Dataset records>
--- START ---
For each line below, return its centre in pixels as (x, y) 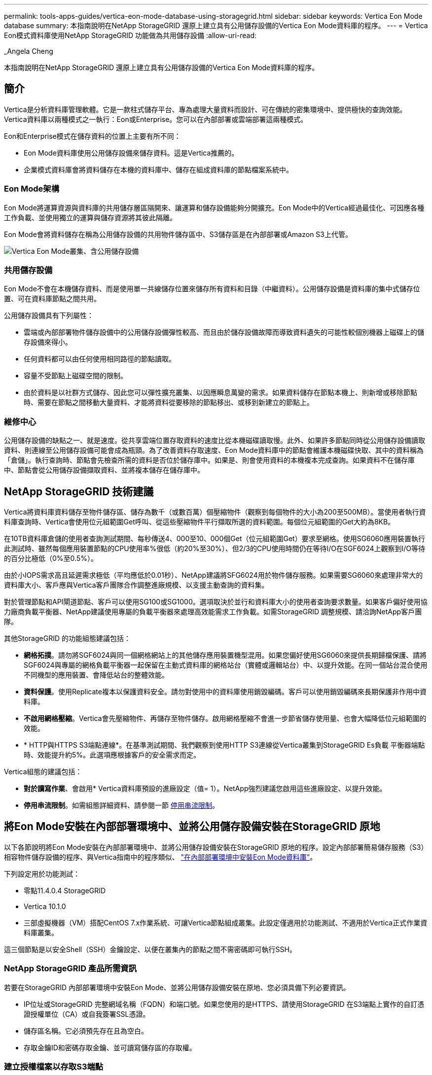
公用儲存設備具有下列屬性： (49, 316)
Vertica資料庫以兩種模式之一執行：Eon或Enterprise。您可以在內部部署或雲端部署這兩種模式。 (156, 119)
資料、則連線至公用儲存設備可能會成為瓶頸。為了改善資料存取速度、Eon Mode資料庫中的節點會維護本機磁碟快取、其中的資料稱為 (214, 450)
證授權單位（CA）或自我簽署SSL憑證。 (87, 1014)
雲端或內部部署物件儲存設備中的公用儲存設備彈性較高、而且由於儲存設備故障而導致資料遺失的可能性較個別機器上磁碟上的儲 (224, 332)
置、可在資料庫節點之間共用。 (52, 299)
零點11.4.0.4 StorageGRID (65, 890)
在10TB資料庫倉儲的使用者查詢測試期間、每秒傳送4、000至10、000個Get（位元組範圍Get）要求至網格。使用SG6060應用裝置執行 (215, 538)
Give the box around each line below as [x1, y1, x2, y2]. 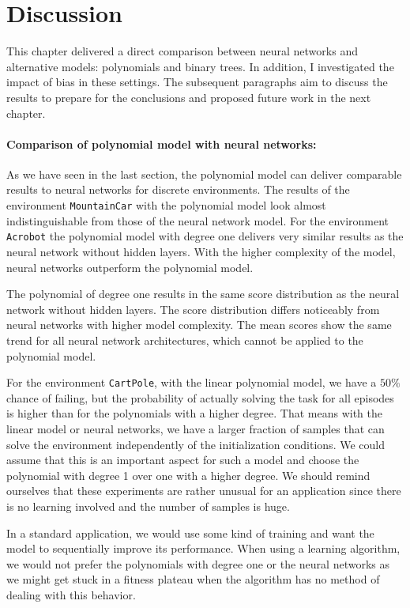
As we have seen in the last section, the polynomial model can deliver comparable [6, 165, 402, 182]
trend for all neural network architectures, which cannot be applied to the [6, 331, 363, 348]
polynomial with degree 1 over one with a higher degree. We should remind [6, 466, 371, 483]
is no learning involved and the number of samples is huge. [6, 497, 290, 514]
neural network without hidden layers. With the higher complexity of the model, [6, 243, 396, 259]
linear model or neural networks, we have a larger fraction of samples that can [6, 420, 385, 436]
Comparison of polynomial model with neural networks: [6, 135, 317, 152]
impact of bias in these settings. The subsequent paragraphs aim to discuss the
--- END ---
Work task>
Provide the number of lines in the entries that include "have", and no other text.

Solution below>
2